● **The problem**
A line below contains "волосы с шампунем", and a later one contains "5 jaar’ tot en met ‘90". Repeat both, with every line between them, exactly.

● **Data supplied**
::::::::

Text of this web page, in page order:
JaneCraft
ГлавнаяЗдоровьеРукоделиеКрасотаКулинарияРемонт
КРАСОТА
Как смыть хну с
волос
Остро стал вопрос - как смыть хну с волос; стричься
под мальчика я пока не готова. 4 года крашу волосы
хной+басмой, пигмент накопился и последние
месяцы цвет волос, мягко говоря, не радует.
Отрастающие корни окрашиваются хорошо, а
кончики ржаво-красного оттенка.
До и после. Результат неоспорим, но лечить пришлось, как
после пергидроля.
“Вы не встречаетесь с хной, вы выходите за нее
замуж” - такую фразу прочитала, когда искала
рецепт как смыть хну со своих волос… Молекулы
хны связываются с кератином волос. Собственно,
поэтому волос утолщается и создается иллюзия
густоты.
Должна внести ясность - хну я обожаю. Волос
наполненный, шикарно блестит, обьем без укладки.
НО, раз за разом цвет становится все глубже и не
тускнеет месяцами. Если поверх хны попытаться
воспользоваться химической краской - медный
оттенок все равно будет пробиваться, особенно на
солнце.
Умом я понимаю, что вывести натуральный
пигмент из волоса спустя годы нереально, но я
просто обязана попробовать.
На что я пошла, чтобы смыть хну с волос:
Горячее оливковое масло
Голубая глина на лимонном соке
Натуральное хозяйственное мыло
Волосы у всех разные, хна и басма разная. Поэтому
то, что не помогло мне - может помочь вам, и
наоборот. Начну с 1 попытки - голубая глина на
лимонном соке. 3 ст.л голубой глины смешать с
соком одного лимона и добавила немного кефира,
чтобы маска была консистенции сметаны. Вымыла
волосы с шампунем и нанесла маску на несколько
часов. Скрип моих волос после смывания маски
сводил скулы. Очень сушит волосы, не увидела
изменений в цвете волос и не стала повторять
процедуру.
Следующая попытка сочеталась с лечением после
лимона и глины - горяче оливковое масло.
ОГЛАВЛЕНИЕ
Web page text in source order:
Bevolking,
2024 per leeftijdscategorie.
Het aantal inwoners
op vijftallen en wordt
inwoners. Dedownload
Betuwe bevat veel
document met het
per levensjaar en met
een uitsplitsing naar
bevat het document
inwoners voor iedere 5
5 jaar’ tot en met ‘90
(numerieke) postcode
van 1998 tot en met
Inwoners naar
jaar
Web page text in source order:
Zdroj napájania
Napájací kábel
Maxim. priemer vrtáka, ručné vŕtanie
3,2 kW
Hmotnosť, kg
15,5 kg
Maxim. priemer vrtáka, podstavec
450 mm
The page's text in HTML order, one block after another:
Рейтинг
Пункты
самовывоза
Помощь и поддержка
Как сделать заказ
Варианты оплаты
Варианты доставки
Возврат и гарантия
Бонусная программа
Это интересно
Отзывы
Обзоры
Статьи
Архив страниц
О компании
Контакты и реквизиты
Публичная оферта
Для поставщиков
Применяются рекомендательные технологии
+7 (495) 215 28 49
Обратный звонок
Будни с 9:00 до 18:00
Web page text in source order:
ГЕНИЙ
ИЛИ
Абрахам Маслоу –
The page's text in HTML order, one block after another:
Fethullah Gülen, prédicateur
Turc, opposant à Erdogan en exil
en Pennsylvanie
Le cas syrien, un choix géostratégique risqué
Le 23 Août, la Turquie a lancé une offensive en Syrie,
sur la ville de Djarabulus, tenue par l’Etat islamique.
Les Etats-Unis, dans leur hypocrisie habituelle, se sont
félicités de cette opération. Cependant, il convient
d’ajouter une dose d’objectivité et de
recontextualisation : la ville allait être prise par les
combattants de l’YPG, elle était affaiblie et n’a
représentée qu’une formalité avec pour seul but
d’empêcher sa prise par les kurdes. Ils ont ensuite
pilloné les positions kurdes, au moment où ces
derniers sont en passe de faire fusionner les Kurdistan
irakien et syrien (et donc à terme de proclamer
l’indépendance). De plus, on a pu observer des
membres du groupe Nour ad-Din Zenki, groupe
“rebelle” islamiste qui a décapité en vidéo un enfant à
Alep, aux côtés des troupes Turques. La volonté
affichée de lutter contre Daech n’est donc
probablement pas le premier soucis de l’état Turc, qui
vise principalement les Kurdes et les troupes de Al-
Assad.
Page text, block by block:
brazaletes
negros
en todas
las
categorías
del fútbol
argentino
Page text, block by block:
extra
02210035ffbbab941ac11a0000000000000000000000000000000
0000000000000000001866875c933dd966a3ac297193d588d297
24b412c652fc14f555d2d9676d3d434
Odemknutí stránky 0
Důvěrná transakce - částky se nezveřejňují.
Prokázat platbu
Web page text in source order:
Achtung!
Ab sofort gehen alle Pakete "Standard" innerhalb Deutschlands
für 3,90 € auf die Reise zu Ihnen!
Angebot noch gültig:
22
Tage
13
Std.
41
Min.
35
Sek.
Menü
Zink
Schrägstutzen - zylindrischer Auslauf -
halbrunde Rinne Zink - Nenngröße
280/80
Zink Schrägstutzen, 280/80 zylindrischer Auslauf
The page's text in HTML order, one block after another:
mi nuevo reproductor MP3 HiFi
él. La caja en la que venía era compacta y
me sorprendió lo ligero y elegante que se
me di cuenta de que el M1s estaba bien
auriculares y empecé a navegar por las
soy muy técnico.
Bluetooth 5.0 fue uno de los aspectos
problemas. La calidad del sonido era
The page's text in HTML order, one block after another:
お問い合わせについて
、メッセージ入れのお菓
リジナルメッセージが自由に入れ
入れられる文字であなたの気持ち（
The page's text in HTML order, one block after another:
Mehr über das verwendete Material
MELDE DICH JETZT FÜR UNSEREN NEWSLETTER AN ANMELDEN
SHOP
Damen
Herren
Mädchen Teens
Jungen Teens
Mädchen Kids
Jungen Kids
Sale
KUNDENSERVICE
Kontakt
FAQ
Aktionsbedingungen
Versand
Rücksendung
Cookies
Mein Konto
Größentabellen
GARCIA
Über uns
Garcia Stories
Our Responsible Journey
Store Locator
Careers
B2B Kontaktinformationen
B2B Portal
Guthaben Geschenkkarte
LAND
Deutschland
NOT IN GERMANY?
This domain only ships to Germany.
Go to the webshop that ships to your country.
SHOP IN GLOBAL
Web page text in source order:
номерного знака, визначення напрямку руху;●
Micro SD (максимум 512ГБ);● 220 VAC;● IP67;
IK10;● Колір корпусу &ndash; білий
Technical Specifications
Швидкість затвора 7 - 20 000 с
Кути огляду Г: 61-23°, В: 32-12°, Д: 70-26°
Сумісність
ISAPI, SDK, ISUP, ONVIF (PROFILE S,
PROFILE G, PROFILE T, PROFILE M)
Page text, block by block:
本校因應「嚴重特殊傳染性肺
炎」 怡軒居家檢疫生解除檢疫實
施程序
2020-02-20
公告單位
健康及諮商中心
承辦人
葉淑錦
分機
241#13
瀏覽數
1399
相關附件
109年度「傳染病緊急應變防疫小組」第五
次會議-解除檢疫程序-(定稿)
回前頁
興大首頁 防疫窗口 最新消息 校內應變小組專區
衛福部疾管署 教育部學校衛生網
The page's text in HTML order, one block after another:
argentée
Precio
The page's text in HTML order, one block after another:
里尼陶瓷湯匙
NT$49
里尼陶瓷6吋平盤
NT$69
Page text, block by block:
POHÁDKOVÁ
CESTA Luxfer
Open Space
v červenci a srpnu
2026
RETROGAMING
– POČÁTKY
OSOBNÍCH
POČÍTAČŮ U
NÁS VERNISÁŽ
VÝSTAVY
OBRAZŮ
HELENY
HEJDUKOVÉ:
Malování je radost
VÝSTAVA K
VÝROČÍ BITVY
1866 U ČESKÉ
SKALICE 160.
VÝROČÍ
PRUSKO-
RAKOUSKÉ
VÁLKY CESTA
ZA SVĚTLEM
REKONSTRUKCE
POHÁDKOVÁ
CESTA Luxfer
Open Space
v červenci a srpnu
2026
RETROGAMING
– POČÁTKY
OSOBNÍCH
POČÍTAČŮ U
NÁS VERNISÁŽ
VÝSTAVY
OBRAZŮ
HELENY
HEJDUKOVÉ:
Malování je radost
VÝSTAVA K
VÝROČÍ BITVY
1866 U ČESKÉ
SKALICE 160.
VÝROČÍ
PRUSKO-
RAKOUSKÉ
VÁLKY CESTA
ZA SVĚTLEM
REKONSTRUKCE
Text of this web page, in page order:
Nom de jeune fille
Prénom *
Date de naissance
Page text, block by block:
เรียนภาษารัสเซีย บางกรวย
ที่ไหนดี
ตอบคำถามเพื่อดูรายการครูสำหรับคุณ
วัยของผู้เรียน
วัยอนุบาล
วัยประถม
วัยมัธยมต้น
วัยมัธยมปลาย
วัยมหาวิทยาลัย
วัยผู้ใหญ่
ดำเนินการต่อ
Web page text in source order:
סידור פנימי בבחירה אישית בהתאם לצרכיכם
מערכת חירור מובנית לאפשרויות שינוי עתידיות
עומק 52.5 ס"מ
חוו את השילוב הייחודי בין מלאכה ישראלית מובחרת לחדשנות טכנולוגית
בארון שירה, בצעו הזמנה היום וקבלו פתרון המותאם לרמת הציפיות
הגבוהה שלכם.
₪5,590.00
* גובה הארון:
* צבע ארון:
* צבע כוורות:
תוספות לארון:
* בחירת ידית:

::::::::

● **Solution for this task**
волосы с шампунем и нанесла маску на несколько
часов. Скрип моих волос после смывания маски
сводил скулы. Очень сушит волосы, не увидела
изменений в цвете волос и не стала повторять
процедуру.
Следующая попытка сочеталась с лечением после
лимона и глины - горяче оливковое масло.
ОГЛАВЛЕНИЕ
Web page text in source order:
Bevolking,
2024 per leeftijdscategorie.
Het aantal inwoners
op vijftallen en wordt
inwoners. Dedownload
Betuwe bevat veel
document met het
per levensjaar en met
een uitsplitsing naar
bevat het document
inwoners voor iedere 5
5 jaar’ tot en met ‘90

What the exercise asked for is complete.